What you have to do: Please repeat the records below exactly, but only from the line that contains "Download Release Version : [9, 255, 136, 267]" onward, ending with the last line.

****************************************

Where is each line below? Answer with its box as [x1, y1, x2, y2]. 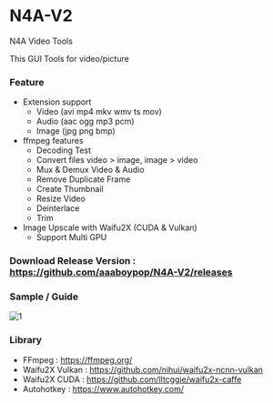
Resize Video [35, 193, 86, 205]
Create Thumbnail [35, 184, 104, 195]
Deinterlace [35, 203, 80, 214]
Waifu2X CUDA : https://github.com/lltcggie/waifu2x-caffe [22, 374, 242, 385]
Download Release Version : [9, 255, 136, 267]
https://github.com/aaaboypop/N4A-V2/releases [9, 266, 233, 278]
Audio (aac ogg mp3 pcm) [35, 116, 135, 127]
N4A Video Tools [9, 35, 73, 46]

****************************************

Written reply:
Download Release Version : [9, 255, 136, 267]
https://github.com/aaaboypop/N4A-V2/releases [9, 266, 233, 278]
Audio (aac ogg mp3 pcm) [35, 116, 135, 127]
N4A Video Tools [9, 35, 73, 46]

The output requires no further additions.